_TASK GOAL:_
Look below for the lines from the one with "ಈ ಬ್ರಹ್ಮಾಂಡದಲ್ಲಿ ಓತಪ್ರೋತನಾಗಿ" to the one with "ಭಾವವೇ ಅವರಲ್ಲಿತ್ತು. ಆ", and copy exactly those lines, both ends included.

_GIVEN RECORDS:_
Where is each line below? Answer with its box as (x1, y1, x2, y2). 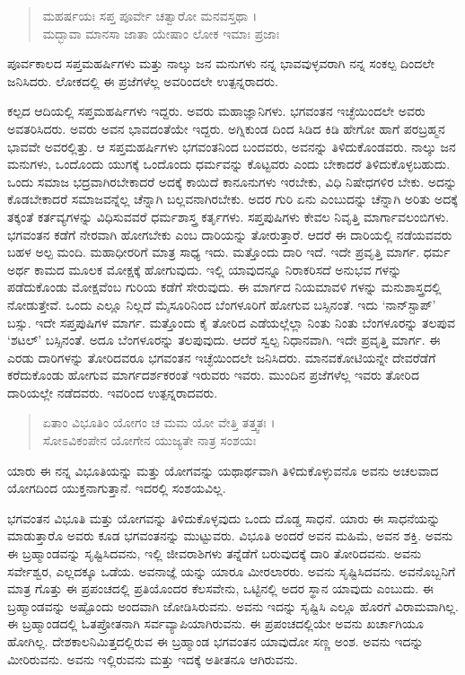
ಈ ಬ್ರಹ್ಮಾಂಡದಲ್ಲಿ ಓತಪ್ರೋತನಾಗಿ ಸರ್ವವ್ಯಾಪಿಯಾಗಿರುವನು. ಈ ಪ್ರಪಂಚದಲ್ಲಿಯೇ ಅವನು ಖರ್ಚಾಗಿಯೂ (7, 614, 424, 633)
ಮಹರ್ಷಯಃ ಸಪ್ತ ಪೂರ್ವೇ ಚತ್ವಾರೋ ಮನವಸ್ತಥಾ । (42, 6, 258, 24)
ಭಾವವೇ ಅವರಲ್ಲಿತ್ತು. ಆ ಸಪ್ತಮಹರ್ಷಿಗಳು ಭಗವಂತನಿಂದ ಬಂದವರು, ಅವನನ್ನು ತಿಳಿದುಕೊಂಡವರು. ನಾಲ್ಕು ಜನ (7, 136, 456, 155)
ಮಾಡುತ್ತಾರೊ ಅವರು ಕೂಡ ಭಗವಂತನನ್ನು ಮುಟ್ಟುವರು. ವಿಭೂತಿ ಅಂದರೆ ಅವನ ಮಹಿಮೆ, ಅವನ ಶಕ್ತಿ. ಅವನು (7, 526, 453, 545)
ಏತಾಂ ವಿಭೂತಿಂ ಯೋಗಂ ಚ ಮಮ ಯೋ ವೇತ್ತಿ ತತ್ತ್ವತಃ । (42, 413, 276, 432)
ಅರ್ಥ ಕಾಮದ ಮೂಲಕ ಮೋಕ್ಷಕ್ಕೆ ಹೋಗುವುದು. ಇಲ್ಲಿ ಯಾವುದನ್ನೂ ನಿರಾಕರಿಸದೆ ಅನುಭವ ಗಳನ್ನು (7, 259, 402, 278)
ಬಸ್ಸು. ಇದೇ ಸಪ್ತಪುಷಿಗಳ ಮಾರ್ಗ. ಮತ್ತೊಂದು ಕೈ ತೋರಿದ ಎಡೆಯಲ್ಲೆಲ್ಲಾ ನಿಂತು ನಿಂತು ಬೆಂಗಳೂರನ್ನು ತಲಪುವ (7, 312, 455, 331)
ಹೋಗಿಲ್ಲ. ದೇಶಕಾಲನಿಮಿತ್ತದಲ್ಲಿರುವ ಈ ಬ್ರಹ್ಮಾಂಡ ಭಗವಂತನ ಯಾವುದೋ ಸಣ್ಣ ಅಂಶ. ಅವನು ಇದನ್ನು (7, 632, 424, 650)
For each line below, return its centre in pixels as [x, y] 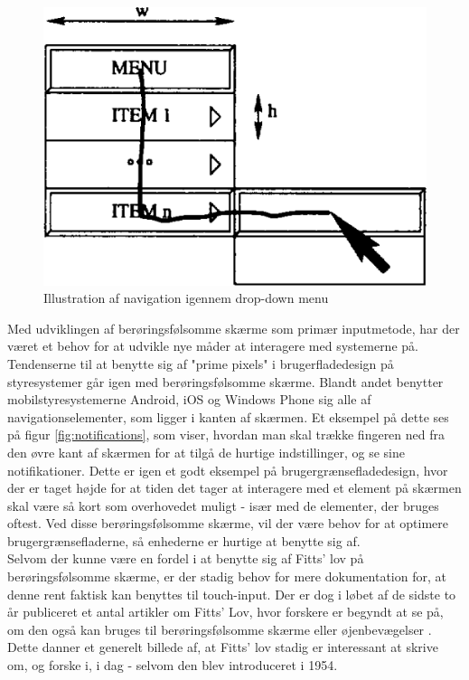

_RESULT OF THE TASK:_
ಈ ಬ್ರಹ್ಮಾಂಡದಲ್ಲಿ ಓತಪ್ರೋತನಾಗಿ ಸರ್ವವ್ಯಾಪಿಯಾಗಿರುವನು. ಈ ಪ್ರಪಂಚದಲ್ಲಿಯೇ ಅವನು ಖರ್ಚಾಗಿಯೂ (7, 614, 424, 633)
ಮಹರ್ಷಯಃ ಸಪ್ತ ಪೂರ್ವೇ ಚತ್ವಾರೋ ಮನವಸ್ತಥಾ । (42, 6, 258, 24)
ಭಾವವೇ ಅವರಲ್ಲಿತ್ತು. ಆ ಸಪ್ತಮಹರ್ಷಿಗಳು ಭಗವಂತನಿಂದ ಬಂದವರು, ಅವನನ್ನು ತಿಳಿದುಕೊಂಡವರು. ನಾಲ್ಕು ಜನ (7, 136, 456, 155)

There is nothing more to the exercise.